- Exercise description -
Find the line containing "Ripple Cotton (14)" in the material below; copy that line and all following lines exactly.
── Provided information
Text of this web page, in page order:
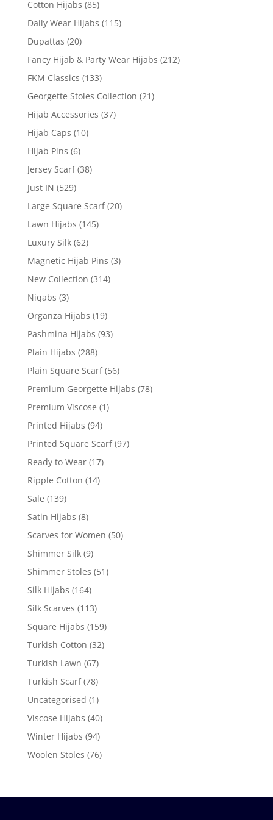
Cotton Hijabs (85)
Daily Wear Hijabs (115)
Dupattas (20)
Fancy Hijab & Party Wear Hijabs (212)
FKM Classics (133)
Georgette Stoles Collection (21)
Hijab Accessories (37)
Hijab Caps (10)
Hijab Pins (6)
Jersey Scarf (38)
Just IN (529)
Large Square Scarf (20)
Lawn Hijabs (145)
Luxury Silk (62)
Magnetic Hijab Pins (3)
New Collection (314)
Niqabs (3)
Organza Hijabs (19)
Pashmina Hijabs (93)
Plain Hijabs (288)
Plain Square Scarf (56)
Premium Georgette Hijabs (78)
Premium Viscose (1)
Printed Hijabs (94)
Printed Square Scarf (97)
Ready to Wear (17)
Ripple Cotton (14)
Sale (139)
Satin Hijabs (8)
Scarves for Women (50)
Shimmer Silk (9)
Shimmer Stoles (51)
Silk Hijabs (164)
Silk Scarves (113)
Square Hijabs (159)
Turkish Cotton (32)
Turkish Lawn (67)
Turkish Scarf (78)
Uncategorised (1)
Viscose Hijabs (40)
Winter Hijabs (94)
Woolen Stoles (76)
────
- Task response -
Ripple Cotton (14)
Sale (139)
Satin Hijabs (8)
Scarves for Women (50)
Shimmer Silk (9)
Shimmer Stoles (51)
Silk Hijabs (164)
Silk Scarves (113)
Square Hijabs (159)
Turkish Cotton (32)
Turkish Lawn (67)
Turkish Scarf (78)
Uncategorised (1)
Viscose Hijabs (40)
Winter Hijabs (94)
Woolen Stoles (76)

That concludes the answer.